Her actions are nothing but horrific and utterly inexcusable, but they are the product of a broken and shattered mind, one so lost to the darkness of grief and loss that there is no reasoning with it.

Lord knows Mo-mo (Morgan, played by Lennie James) tried but she was having none of it, driving off and leaving everyone on the highway as their truck exploded, and they were left to wander down the highway, slowly and with no protection against the gathering horde.

So much for lending a helping hand huh?

After all, Mo-mo, Laura/Naomi/June (LNJ, played by Jenna Elfman), Sarah (Mo Collins), Wendell (Daryl Mitchell) – who by the way lost his wheelchair and thus ability to transport himself in the truck fire – Jim (Aaron Stanford), knee deep in yelling and whinging, Al (Maggie Grace) and Luciana (Danay García) are all in this position because Mo-mo wanted to help people.

 

“Leave the safety of the brewery, they said.”
“It’ll be fun, they said.” (image via Spoiler TV (c) AMC)

 

Of course, only Jim is gauchely churlish enough to publicly start laying into Mo-mo, accusing him of ruining things for them all – conveniently forgetting that Mo-mo saved his life in the first place – before apologising and then laying in all over again when the hospital in which they’re sheltering is overrun by zombies. (It’s an apocalyptic tantrum that helps no one, least of all Jim.)

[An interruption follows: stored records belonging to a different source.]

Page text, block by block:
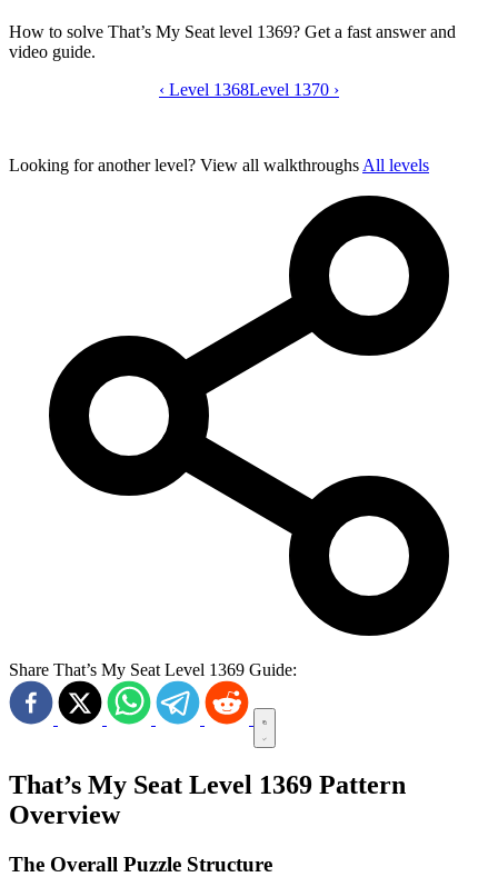
How to solve That’s My Seat level 1369? Get a fast answer and
video guide.
That’s My Seat level 1369 video guide
‹ Level 1368Level 1370 ›
Looking for another level? View all walkthroughs All levels
Share That’s My Seat Level 1369 Guide:
That’s My Seat Level 1369 Pattern
Overview
The Overall Puzzle Structure
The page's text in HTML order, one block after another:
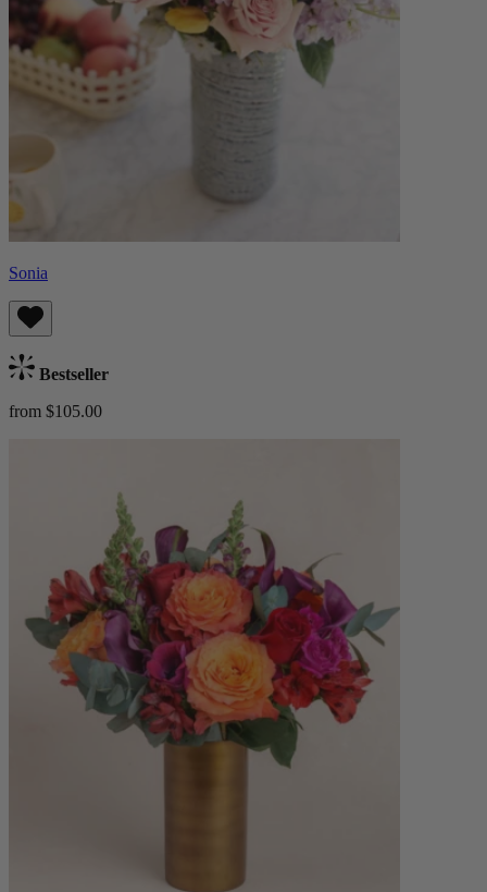
Sonia
Bestseller
from $105.00

You get the feeling that Jim, who pays for his lack of gratitude with a bite to the back from a stray zombie (the episode ends with him yet to turn), is alone in his regret with LNJ saying to Mo-Mo, as they shelter on the roof of the hospital thanks to generator-assisted lifts, that she knows he can get them out of this mess.

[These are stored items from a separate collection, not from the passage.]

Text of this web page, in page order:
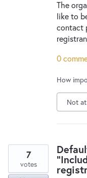
The
like to
contact
0
How
Not
7
votes
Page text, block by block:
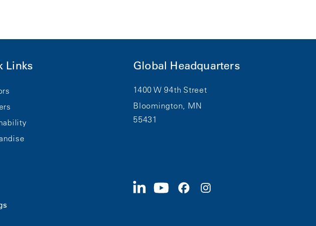
Links Global Headquarters
1400 W 94th Street
Bloomington, MN
55431
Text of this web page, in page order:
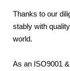
Thanks to our
stably with
world.
As an ISO9001
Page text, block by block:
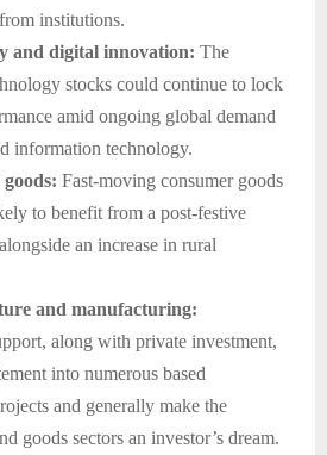
institutions.
and digital innovation: The
stocks could continue to lock
amid ongoing global demand
information technology.
Fast-moving consumer goods
to benefit from a post-festive
an increase in rural
and manufacturing:
along with private investment,
into numerous based
and generally make the
goods sectors an investor’s dream.
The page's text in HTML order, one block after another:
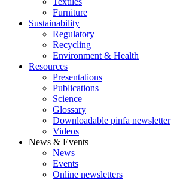
Furniture
Sustainability
Regulatory
Recycling
Environment & Health
Resources
Presentations
Publications
Science
Glossary
Downloadable pinfa newsletter
Videos
News & Events
News
Events
Online newsletters

Quite how is another question entirely since they don’t have wings, the hospital is full to brimming with the undead and they’re surrounded on the ground too, but her faith and willingness to keep living the Gospel o’ Mo-mo (catchy isn’t it? Just send $99.99 in monthly instalments to the address on your screen and you too can be marooned far above the ground) is admirable and you get the feeling, flaky though Mo-mo has been at times, that it’s a sentiment shared by the others.

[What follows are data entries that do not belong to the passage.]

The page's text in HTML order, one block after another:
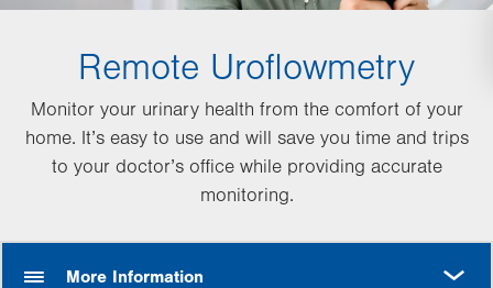
Remote Uroflowmetry
Monitor your urinary health from the comfort of your
home. It’s easy to use and will save you time and trips
to your doctor’s office while providing accurate
monitoring.
More Information
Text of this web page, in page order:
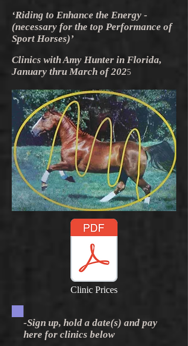
‘Riding to Enhance the Energy -
(necessary for the top Performance of
Sport Horses)’
Clinics with Amy Hunter in Florida,
January thru March of 2025
Clinic Prices
-Sign up, hold a date(s) and pay
here for clinics below

And also by Alicia (Alycia Debnam-Carey) and Charlie (Alexa Nisenson) who after failing to find everyone but finding the burnt-out truck wreck – pssst! They’re on the hospital roof surrounded by tons and tons of … oh, never mind), and setting off half-heartedly for Galveston to see the sea so Alicia could feel like she’d done something “good”, stumble across John Dorie (Garret Dillahunt) and Victor (Colman Domingo) whom we don’t see but know are the people Alicia is looking across the alligator-infested water at.

Despite everything they’ve been through, they (except for Jim who shall brew beer no more) still believe in the value of helping others, an amazing mindset to cling to when you take into consideration everything they’ve been through.

By rights they should’ve given up the Good Samartian-ism, just like Martha, but they haven’t, making their faith in doing “good”, as Alicia termed it, real, muscular and transformative, the kind of thing that cant survive pretty much everything thrown at it, including hordes of ever-present zombies.